The Transcriptional Component and its data
As introduced, every Transcriptional Components comes with its own sets of data: the gene level data, tissue information (activation scores of samples), gene set enrichment scores, and its correlation to other transcriptional components. Here, we introduce each of these datasets.
First off, the gene level data. This table contains the gene expression pattern of the Transcriptional Component, i.e. the weights of every gene, ordered by their absolute values. This gene weight might be negative or positive; whether or not the gene is over- or under-expressed in a sample depends on the sign of the activation score of the TC in that sample (a very negative gene weight in a sample with a negative activation score means that the gene in reality is overexpressed in that sample: after all, negative times negative equals positive).

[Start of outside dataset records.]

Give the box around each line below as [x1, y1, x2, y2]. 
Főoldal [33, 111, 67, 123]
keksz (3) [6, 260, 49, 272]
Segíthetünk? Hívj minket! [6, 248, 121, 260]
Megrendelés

To investigate the biology that lies behind the genes of a transcriptional component, one can take a look at the gene set enrichment scores. A high enrichment score for a gene set means that the genes of that gene set are relatively near the top (or bottom) of the complete list of genes. The top and bottom of the 'gene list' contain the genes with the highest weights, thus a gene set with a high enrichment score might describe the biological process that underpins the transcriptional component. Included are the gene sets as defined by Biocarta, KEGG, GO molecular functions, GO biological processes, Reactome and Transcription Factor targets. To investigate the actual weights of the genes that are a member of a gene set, click "show member genes", and a window will pop up with the data on only the genes of that gene set.

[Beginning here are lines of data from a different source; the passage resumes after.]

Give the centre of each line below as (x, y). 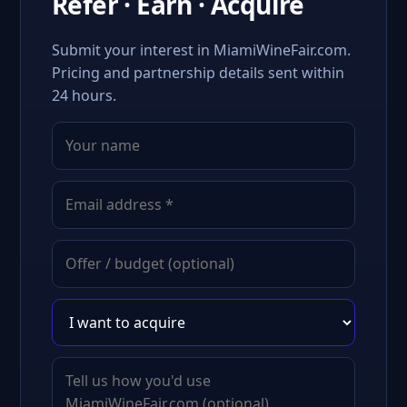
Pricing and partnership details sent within (198, 73)
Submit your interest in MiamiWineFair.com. (201, 50)
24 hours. (84, 95)

To view the metabolic landscape of several cancer types, importantly, the "Tissue level data" plot gives information on the activation score of the transcriptional component, for every single sample within the selected database: every single dot in the plot corresponds to a single sample or cell line. These activation scores are plotted per tissue (tumor) type, indicating how the transcriptional component is activated in a tissue type as a whole. Higher positive or more negative scores mean that the gene expression pattern found in the Transcriptional Component is more prominent in that sample.

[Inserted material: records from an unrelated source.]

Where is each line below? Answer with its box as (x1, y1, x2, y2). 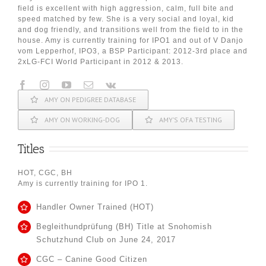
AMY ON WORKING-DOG (45, 115, 120, 124)
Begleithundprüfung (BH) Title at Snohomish (36, 221, 213, 231)
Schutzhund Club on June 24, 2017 (36, 235, 176, 244)
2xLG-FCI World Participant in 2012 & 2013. (18, 57, 183, 66)
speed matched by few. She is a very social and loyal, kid (18, 14, 234, 23)
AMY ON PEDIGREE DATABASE (45, 94, 136, 104)
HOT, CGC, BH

Correlated Transcriptional Components
Finally, the gene expression pattern of a transcriptional component can be compared to that of others. In this way, correlated transcriptional components can be found in the datasets from other databases. To this end, select a database in the dropdown menu and subsequently choose a transcriptional component from this database to browse through. Highly correlated components are interesting, as it extends findings from one gene expression database to others, meaning that the patterns found are independent of the measurement platform. Furthermore, by comparing components from patient tissue databases to the cell line compendia (CCLE or GDSC), one might be able to find a cell line that contains a certain gene expression pattern also found in a tumor subtype.